**STUDY MATERIAL:**
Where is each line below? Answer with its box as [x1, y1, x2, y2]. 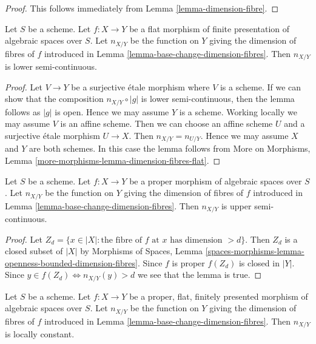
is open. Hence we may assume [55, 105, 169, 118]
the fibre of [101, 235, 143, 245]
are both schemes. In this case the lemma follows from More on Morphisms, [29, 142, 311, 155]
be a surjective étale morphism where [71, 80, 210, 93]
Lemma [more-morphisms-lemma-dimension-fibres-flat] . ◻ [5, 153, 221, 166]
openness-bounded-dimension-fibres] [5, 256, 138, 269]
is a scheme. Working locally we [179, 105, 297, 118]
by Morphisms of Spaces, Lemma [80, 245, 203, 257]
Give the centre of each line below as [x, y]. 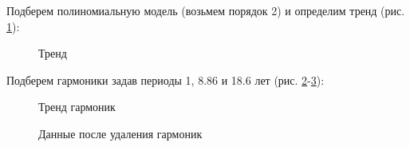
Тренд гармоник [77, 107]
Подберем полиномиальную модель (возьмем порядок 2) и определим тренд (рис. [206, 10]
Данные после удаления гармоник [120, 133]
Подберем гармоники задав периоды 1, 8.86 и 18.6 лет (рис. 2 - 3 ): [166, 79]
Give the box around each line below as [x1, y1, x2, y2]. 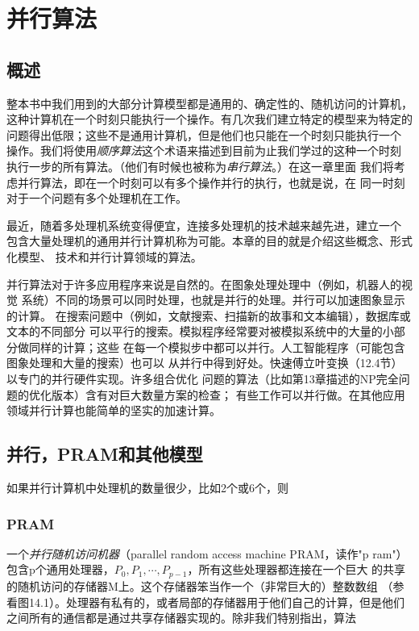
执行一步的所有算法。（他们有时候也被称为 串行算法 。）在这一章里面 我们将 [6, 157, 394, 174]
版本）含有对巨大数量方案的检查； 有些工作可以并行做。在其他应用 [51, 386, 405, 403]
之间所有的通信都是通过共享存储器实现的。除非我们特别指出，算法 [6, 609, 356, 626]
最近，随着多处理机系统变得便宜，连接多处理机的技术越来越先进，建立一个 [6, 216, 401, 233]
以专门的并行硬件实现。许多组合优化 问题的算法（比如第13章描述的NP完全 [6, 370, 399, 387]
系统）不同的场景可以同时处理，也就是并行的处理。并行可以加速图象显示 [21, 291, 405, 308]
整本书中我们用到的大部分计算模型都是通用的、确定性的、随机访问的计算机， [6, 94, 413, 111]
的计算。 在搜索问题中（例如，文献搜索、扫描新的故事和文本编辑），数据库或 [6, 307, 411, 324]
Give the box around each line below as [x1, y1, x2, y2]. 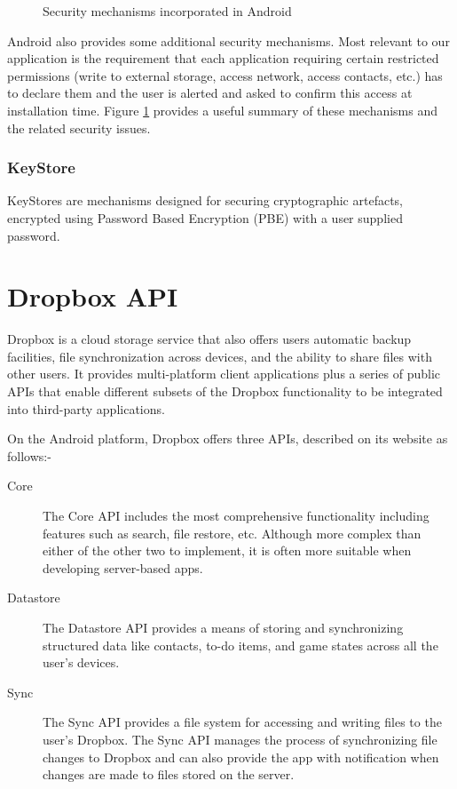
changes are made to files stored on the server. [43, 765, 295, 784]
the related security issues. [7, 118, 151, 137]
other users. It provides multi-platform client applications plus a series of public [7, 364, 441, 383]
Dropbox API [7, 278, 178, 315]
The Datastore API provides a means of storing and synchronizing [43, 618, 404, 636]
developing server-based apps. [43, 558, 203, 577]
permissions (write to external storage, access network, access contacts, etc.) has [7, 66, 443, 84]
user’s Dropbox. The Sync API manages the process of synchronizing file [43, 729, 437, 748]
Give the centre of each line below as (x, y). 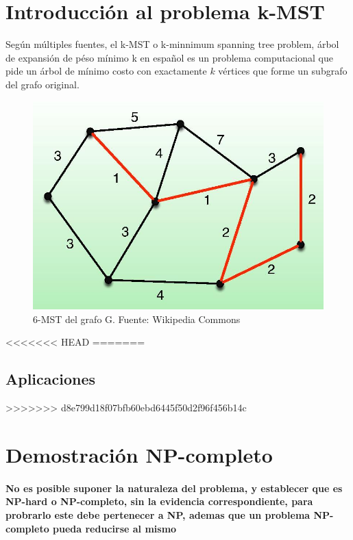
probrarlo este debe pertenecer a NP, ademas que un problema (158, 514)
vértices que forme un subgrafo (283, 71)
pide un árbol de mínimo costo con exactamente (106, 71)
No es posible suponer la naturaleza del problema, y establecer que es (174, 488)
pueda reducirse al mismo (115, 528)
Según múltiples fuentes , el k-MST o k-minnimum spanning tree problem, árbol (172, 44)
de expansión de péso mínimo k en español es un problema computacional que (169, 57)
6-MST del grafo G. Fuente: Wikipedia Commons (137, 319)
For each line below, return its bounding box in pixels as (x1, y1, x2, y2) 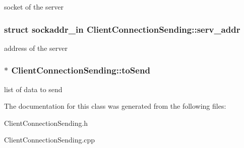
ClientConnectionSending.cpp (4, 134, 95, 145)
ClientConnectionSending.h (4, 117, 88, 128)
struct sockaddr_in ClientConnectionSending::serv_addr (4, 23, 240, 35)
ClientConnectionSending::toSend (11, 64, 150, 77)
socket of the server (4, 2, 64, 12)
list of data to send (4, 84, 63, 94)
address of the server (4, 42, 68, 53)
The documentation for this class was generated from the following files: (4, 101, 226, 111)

**TASK DESCRIPTION:**
From the records above, output only the lines starting at the one containing "Según múltiples fuentes" and ending at the one containing "ClientConnectionSending.h (4, 117, 88, 128)", word for word. Pictures stay out.

**RESULT FOR THIS EXERCISE:**
Según múltiples fuentes , el k-MST o k-minnimum spanning tree problem, árbol (172, 44)
de expansión de péso mínimo k en español es un problema computacional que (169, 57)
6-MST del grafo G. Fuente: Wikipedia Commons (137, 319)
For each line below, return its bounding box in pixels as (x1, y1, x2, y2) 
ClientConnectionSending.cpp (4, 134, 95, 145)
ClientConnectionSending.h (4, 117, 88, 128)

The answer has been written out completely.